"""

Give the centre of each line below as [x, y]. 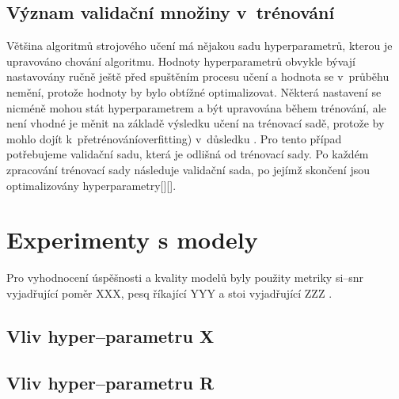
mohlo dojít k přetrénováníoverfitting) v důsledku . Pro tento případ [174, 138]
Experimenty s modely [132, 239]
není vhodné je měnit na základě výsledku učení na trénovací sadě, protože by [196, 123]
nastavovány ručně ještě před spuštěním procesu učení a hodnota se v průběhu [198, 76]
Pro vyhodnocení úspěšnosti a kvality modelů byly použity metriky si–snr [185, 277]
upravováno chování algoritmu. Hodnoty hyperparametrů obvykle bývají [181, 61]
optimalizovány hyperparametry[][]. [91, 185]
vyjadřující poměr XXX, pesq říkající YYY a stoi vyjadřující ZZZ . [169, 293]
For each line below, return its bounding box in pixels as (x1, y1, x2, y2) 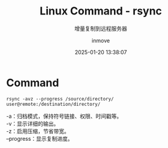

"""

WHAT YOU WILL DO: These lines alone form the answer: the one containing "Pro vyhodnocení úspěšnosti" and every line after it through the end of the material, exactly as written, pictures left out.

TASK RESPONSE:
Pro vyhodnocení úspěšnosti a kvality modelů byly použity metriky si–snr [185, 277]
upravováno chování algoritmu. Hodnoty hyperparametrů obvykle bývají [181, 61]
optimalizovány hyperparametry[][]. [91, 185]
vyjadřující poměr XXX, pesq říkající YYY a stoi vyjadřující ZZZ . [169, 293]
For each line below, return its bounding box in pixels as (x1, y1, x2, y2) 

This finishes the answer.